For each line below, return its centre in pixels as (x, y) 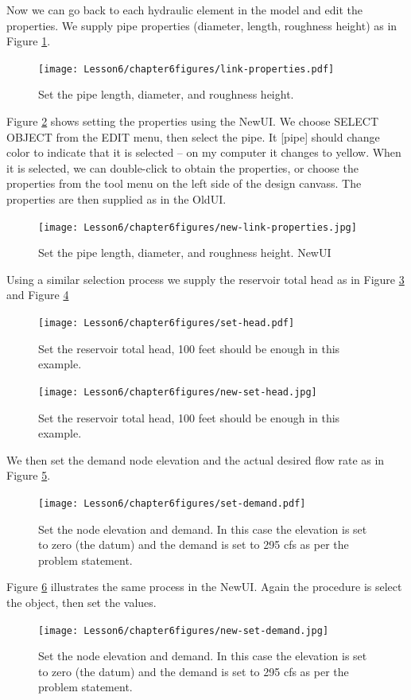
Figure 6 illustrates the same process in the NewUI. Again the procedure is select (204, 587)
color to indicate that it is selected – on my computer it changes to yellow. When (204, 152)
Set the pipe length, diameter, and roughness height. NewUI (185, 253)
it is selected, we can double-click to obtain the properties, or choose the (182, 167)
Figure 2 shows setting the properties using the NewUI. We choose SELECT (192, 121)
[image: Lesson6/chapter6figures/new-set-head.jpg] (178, 392)
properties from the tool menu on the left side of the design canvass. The (184, 183)
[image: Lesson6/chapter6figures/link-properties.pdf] (186, 69)
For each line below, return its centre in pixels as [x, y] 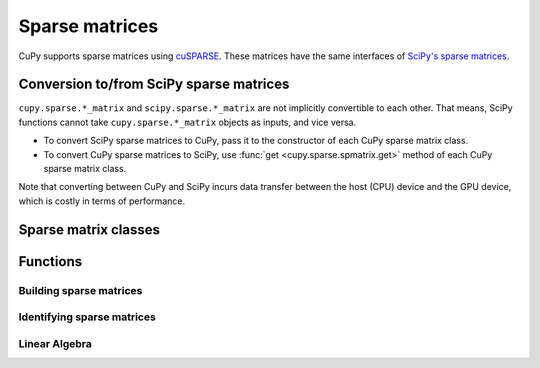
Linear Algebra [55, 343]
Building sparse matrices [80, 290]
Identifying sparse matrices [87, 317]
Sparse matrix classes [89, 229]
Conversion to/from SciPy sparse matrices [154, 84]
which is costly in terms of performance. [101, 201]
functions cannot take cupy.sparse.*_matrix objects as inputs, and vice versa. [187, 122]

ACTIVITY →
What you give back must be exactly the lines from the opening line of the entries through the line holding "Identifying sparse matrices [87, 317]", with no pictures.

FINISHED EXERCISE →
For each line below, return its centre in pixels as (x, y) 
Figure 6 illustrates the same process in the NewUI. Again the procedure is select (204, 587)
color to indicate that it is selected – on my computer it changes to yellow. When (204, 152)
Set the pipe length, diameter, and roughness height. NewUI (185, 253)
it is selected, we can double-click to obtain the properties, or choose the (182, 167)
Figure 2 shows setting the properties using the NewUI. We choose SELECT (192, 121)
[image: Lesson6/chapter6figures/new-set-head.jpg] (178, 392)
properties from the tool menu on the left side of the design canvass. The (184, 183)
[image: Lesson6/chapter6figures/link-properties.pdf] (186, 69)
For each line below, return its centre in pixels as [x, y] 
Linear Algebra [55, 343]
Building sparse matrices [80, 290]
Identifying sparse matrices [87, 317]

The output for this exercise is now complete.